As you can see, we are using a larger dataset (15 training examples) which we can split into smaller batches.

`TensorDataset` - a list of tuples where each tuple corresponds to one point (input, target) (otherwise known as (feature, label)), and provides standard APIs for working with many different types of datasets in PyTorch. [[2](https://pytorch.org/docs/stable/data.html#torch.utils.data.TensorDataset)]

`DataLoader` - useful when working with large datasets as you can split the data into batches of a predefined size while training.
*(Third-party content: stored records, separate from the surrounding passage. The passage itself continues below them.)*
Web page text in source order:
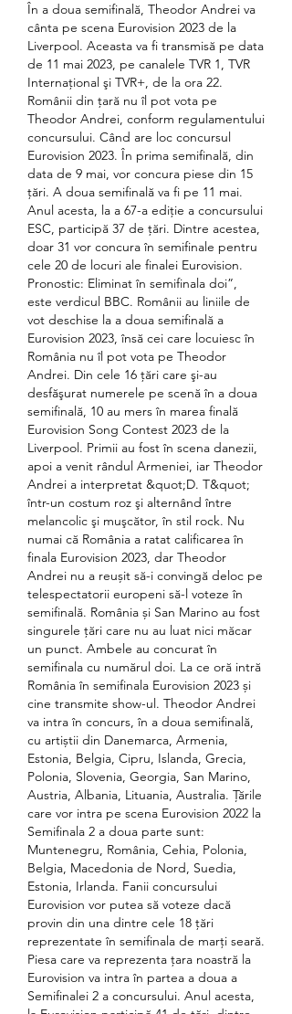
În a doua semifinală, Theodor Andrei va
cânta pe scena Eurovision 2023 de la
Liverpool. Aceasta va fi transmisă pe data
de 11 mai 2023, pe canalele TVR 1, TVR
Internaţional şi TVR+, de la ora 22.
Românii din țară nu îl pot vota pe
Theodor Andrei, conform regulamentului
concursului. Când are loc concursul
Eurovision 2023. În prima semifinală, din
data de 9 mai, vor concura piese din 15
ţări. A doua semifinală va fi pe 11 mai.
Anul acesta, la a 67-a ediţie a concursului
ESC, participă 37 de ţări. Dintre acestea,
doar 31 vor concura în semifinale pentru
cele 20 de locuri ale finalei Eurovision.
Pronostic: Eliminat în semifinala doi”,
este verdicul BBC. Românii au liniile de
vot deschise la a doua semifinală a
Eurovision 2023, însă cei care locuiesc în
România nu îl pot vota pe Theodor
Andrei. Din cele 16 ţări care şi-au
desfăşurat numerele pe scenă în a doua
semifinală, 10 au mers în marea finală
Eurovision Song Contest 2023 de la
Liverpool. Primii au fost în scena danezii,
apoi a venit rândul Armeniei, iar Theodor
Andrei a interpretat &quot;D. T&quot;
într-un costum roz şi alternând între
melancolic şi muşcător, în stil rock. Nu
numai că România a ratat calificarea în
finala Eurovision 2023, dar Theodor
Andrei nu a reușit să-i convingă deloc pe
telespectatorii europeni să-l voteze în
semifinală. România și San Marino au fost
singurele țări care nu au luat nici măcar
un punct. Ambele au concurat în
semifinala cu numărul doi. La ce oră intră
România în semifinala Eurovision 2023 și
cine transmite show-ul. Theodor Andrei
va intra în concurs, în a doua semifinală,
cu artiștii din Danemarca, Armenia,
Estonia, Belgia, Cipru, Islanda, Grecia,
Polonia, Slovenia, Georgia, San Marino,
Austria, Albania, Lituania, Australia. Țările
care vor intra pe scena Eurovision 2022 la
Semifinala 2 a doua parte sunt:
Muntenegru, România, Cehia, Polonia,
Belgia, Macedonia de Nord, Suedia,
Estonia, Irlanda. Fanii concursului
Eurovision vor putea să voteze dacă
provin din una dintre cele 18 ţări
reprezentate în semifinala de marţi seară.
Piesa care va reprezenta ţara noastră la
Eurovision va intra în partea a doua a
Semifinalei 2 a concursului. Anul acesta,
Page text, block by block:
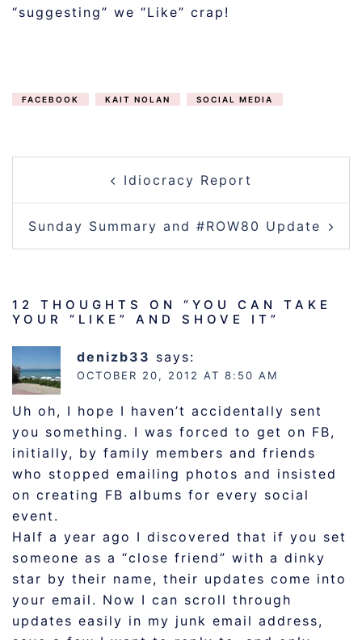
“suggesting” we “Like” crap!
FACEBOOK KAIT NOLAN SOCIAL MEDIA
NAVIGATIONIdiocracy Report
Sunday Summary and #ROW80 Update
12 THOUGHTS ON “ YOU CAN TAKE
YOUR “LIKE” AND SHOVE IT ”
denizb33 says:
OCTOBER 20, 2012 AT 8:50 AM
Uh oh, I hope I haven’t accidentally sent
you something. I was forced to get on FB,
initially, by family members and friends
who stopped emailing photos and insisted
on creating FB albums for every social
event.
Half a year ago I discovered that if you set
someone as a “close friend” with a dinky
star by their name, their updates come into
your email. Now I can scroll through
updates easily in my junk email address,
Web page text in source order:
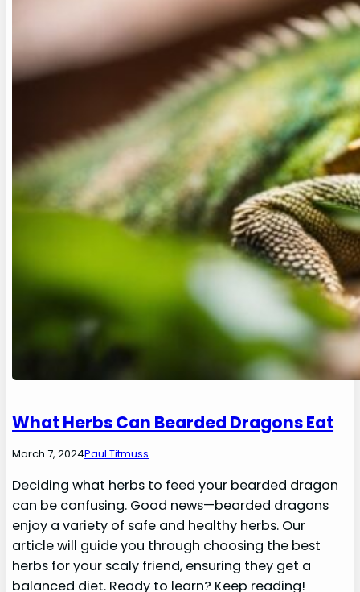
What Herbs Can Bearded Dragons Eat
March 7, 2024Paul Titmuss
Deciding what herbs to feed your bearded dragon
can be confusing. Good news—bearded dragons
enjoy a variety of safe and healthy herbs. Our
article will guide you through choosing the best
herbs for your scaly friend, ensuring they get a
balanced diet. Ready to learn? Keep reading!
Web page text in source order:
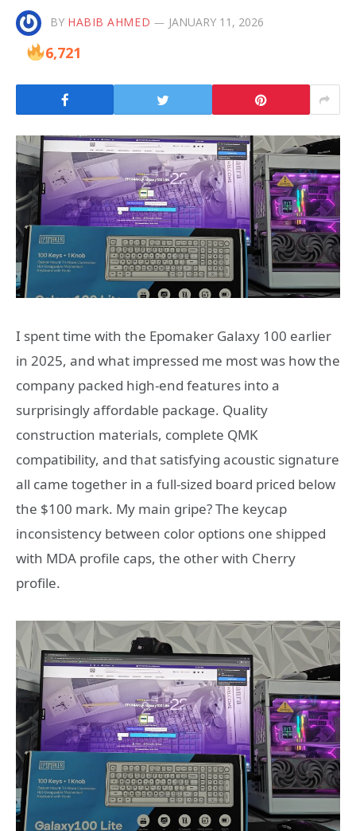
BY HABIB AHMED JANUARY 11, 2026
6,721
I spent time with the Epomaker Galaxy 100 earlier
in 2025, and what impressed me most was how the
company packed high-end features into a
surprisingly affordable package. Quality
construction materials, complete QMK
compatibility, and that satisfying acoustic signature
all came together in a full-sized board priced below
the $100 mark. My main gripe? The keycap
inconsistency between color options one shipped
with MDA profile caps, the other with Cherry
profile.
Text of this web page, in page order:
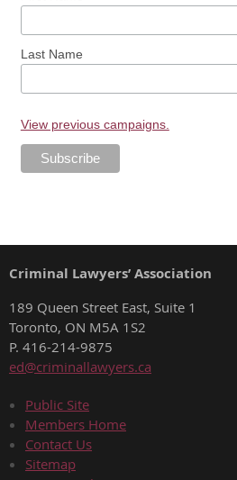
Last Name
View previous campaigns.
Criminal Lawyers’ Association
189 Queen Street East, Suite 1
Toronto, ON M5A 1S2
P. 416-214-9875
ed@criminallawyers.ca
Public Site
Members Home
Contact Us
Sitemap
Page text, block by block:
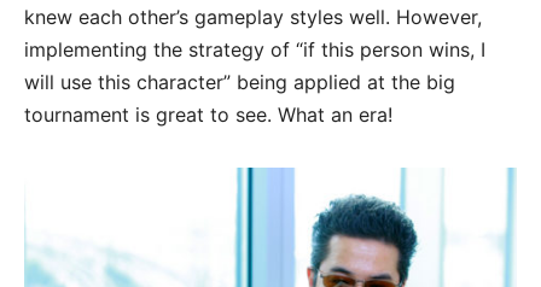
knew each other’s gameplay styles well. However,
implementing the strategy of “if this person wins, I
will use this character” being applied at the big
tournament is great to see. What an era!
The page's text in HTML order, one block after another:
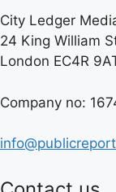
City Ledger
24 King William
London EC4R
Company no:
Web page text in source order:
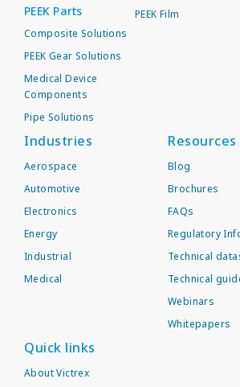
PEEK Parts
Composite Solutions
PEEK Gear Solutions
Medical Device
Components
Pipe Solutions
PEEK Film
Industries
Aerospace
Automotive
Electronics
Energy
Industrial
Medical
Resources
Blog
Brochures
FAQs
Regulatory
Technical
Technical
Webinars
Whitepapers
Quick links
About Victrex
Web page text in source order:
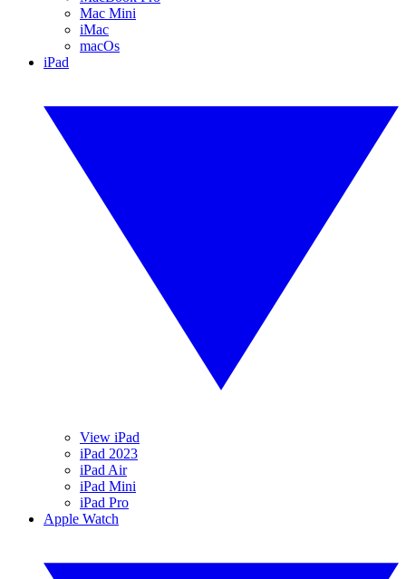
Mac Mini
iMac
macOs
iPad
View iPad
iPad 2023
iPad Air
iPad Mini
iPad Pro
Apple Watch

It also provides other utilities like shuffling and random sampling of the data.

We can reduce the loss more efficiently using the `shuffle` flag, which shuffles the training data before creating batches, to randomise the input to the optimisation algorithm.

In [72]:
from torch.utils.data import TensorDataset

In [73]:
# Define dataset
train_ds = TensorDataset(inputs, targets)
train_ds[0:3]

(tensor([[  8., 500.,   6.],
         [  5., 200.,  15.],
         [  6., 100.,  12.]]),
 tensor([[40., 20.],
         [25., 15.],
         [15., 10.]]))

In [74]:
from torch.utils.data import DataLoader

In [75]:
# Define DataLoader
batch_size = 5
train_dl = DataLoader(train_ds, batch_size, shuffle=True)

In [76]:
# How we typically use the DataLoader
for xb, yb in train_dl:
    print(xb)
    print(yb)
    break

tensor([[  4., 300.,   8.],
        [  7., 350.,  22.],
        [  8., 350.,  15.],
        [  6., 100.,  12.],
        [  5., 200.,  15.]])
tensor([[20., 15.],
        [30., 17.],
        [35., 25.],
        [15., 10.],
        [25., 15.]])


In Part A, we initialised the weights and biases manually, but we can do this more efficiently with PyTorch's `nn.Linear` class

In [77]:
# Define the model
model = nn.Linear(3, 2)
print(model.weight)
print(model.bias)

Parameter containing:
tensor([[ 0.5690, -0.0496, -0.0284],
        [-0.5325, -0.0467,  0.1187]], requires_grad=True)
Parameter containing:
tensor([0.2707, 0.3805], requires_grad=True)


In [78]:
# Parameters containing all of the weights and biases
list(model.parameters())

[Parameter containing:
 tensor([[ 0.5690, -0.0496, -0.0284],
         [-0.5325, -0.0467,  0.1187]], requires_grad=True),
 Parameter containing:
 tensor([0.2707, 0.3805], requires_grad=True)]

In [79]:
preds = model(inputs)
preds

tensor([[-20.1504, -26.5200],
        [ -7.2311,  -9.8430],
        [ -1.6166,  -6.0609],
        [-12.5620, -14.8117],
        [ -8.8020, -14.1347],
        [-11.4241, -15.8766],
        [ -8.7154, -12.6499],
        [-12.9650, -18.4462],
        [ -2.8454,  -9.9357],
        [ -4.4373,  -6.9722],
        [-17.2940, -18.5908],
        [-13.7326, -17.0831],
        [ -9.9442, -16.5247],
        [  1.8313,  -4.0785],
        [ -3.1859,  -8.5118]], grad_fn=<AddmmBackward>)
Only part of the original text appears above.